▶ _The problem_:
Would you please repeat the data exactly as given?

··········

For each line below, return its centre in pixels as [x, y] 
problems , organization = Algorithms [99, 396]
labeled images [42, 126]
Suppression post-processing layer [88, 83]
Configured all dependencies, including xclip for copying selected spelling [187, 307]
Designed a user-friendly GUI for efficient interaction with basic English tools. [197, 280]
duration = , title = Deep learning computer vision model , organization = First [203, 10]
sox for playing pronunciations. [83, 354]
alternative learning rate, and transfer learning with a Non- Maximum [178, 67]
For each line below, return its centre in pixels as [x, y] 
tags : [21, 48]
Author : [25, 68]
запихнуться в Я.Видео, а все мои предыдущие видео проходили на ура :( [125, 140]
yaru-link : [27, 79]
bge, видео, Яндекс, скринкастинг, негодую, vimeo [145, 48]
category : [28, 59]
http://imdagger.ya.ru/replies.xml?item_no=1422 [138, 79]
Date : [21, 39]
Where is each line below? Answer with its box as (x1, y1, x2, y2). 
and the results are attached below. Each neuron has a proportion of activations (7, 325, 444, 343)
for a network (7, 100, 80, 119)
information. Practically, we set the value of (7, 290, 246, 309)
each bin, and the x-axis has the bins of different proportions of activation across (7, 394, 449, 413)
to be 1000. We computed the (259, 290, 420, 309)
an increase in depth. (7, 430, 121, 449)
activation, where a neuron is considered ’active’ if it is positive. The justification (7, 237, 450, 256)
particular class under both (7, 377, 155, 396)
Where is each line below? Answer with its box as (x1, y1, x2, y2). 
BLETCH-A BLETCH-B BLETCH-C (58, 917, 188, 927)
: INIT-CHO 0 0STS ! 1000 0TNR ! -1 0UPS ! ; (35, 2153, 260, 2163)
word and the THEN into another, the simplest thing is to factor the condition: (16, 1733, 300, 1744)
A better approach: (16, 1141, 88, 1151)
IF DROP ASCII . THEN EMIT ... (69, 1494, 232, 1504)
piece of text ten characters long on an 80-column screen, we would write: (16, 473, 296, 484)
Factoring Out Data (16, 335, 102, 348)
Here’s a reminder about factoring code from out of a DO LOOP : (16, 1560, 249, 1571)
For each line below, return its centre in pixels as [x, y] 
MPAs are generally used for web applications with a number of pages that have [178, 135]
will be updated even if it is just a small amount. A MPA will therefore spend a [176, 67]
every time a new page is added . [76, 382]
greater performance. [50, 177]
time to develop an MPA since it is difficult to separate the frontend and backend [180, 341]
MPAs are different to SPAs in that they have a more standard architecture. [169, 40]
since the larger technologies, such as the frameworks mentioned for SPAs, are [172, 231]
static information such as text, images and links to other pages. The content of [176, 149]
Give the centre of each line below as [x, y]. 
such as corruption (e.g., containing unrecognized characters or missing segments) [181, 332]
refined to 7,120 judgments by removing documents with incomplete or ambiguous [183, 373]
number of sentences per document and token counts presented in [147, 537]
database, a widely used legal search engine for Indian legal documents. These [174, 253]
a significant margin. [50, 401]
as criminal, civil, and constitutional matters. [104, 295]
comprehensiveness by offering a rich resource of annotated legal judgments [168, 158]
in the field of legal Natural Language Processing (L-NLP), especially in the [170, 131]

··········

▶ _Task solution_:
For each line below, return its centre in pixels as [x, y] 
problems , organization = Algorithms [99, 396]
labeled images [42, 126]
Suppression post-processing layer [88, 83]
Configured all dependencies, including xclip for copying selected spelling [187, 307]
Designed a user-friendly GUI for efficient interaction with basic English tools. [197, 280]
duration = , title = Deep learning computer vision model , organization = First [203, 10]
sox for playing pronunciations. [83, 354]
alternative learning rate, and transfer learning with a Non- Maximum [178, 67]
For each line below, return its centre in pixels as [x, y] 
tags : [21, 48]
Author : [25, 68]
запихнуться в Я.Видео, а все мои предыдущие видео проходили на ура :( [125, 140]
yaru-link : [27, 79]
bge, видео, Яндекс, скринкастинг, негодую, vimeo [145, 48]
category : [28, 59]
http://imdagger.ya.ru/replies.xml?item_no=1422 [138, 79]
Date : [21, 39]
Where is each line below? Answer with its box as (x1, y1, x2, y2). 
and the results are attached below. Each neuron has a proportion of activations (7, 325, 444, 343)
for a network (7, 100, 80, 119)
information. Practically, we set the value of (7, 290, 246, 309)
each bin, and the x-axis has the bins of different proportions of activation across (7, 394, 449, 413)
to be 1000. We computed the (259, 290, 420, 309)
an increase in depth. (7, 430, 121, 449)
activation, where a neuron is considered ’active’ if it is positive. The justification (7, 237, 450, 256)
particular class under both (7, 377, 155, 396)
Where is each line below? Answer with its box as (x1, y1, x2, y2). 
BLETCH-A BLETCH-B BLETCH-C (58, 917, 188, 927)
: INIT-CHO 0 0STS ! 1000 0TNR ! -1 0UPS ! ; (35, 2153, 260, 2163)
word and the THEN into another, the simplest thing is to factor the condition: (16, 1733, 300, 1744)
A better approach: (16, 1141, 88, 1151)
IF DROP ASCII . THEN EMIT ... (69, 1494, 232, 1504)
piece of text ten characters long on an 80-column screen, we would write: (16, 473, 296, 484)
Factoring Out Data (16, 335, 102, 348)
Here’s a reminder about factoring code from out of a DO LOOP : (16, 1560, 249, 1571)
For each line below, return its centre in pixels as [x, y] 
MPAs are generally used for web applications with a number of pages that have [178, 135]
will be updated even if it is just a small amount. A MPA will therefore spend a [176, 67]
every time a new page is added . [76, 382]
greater performance. [50, 177]
time to develop an MPA since it is difficult to separate the frontend and backend [180, 341]
MPAs are different to SPAs in that they have a more standard architecture. [169, 40]
since the larger technologies, such as the frameworks mentioned for SPAs, are [172, 231]
static information such as text, images and links to other pages. The content of [176, 149]
Give the centre of each line below as [x, y]. 
such as corruption (e.g., containing unrecognized characters or missing segments) [181, 332]
refined to 7,120 judgments by removing documents with incomplete or ambiguous [183, 373]
number of sentences per document and token counts presented in [147, 537]
database, a widely used legal search engine for Indian legal documents. These [174, 253]
a significant margin. [50, 401]
as criminal, civil, and constitutional matters. [104, 295]
comprehensiveness by offering a rich resource of annotated legal judgments [168, 158]
in the field of legal Natural Language Processing (L-NLP), especially in the [170, 131]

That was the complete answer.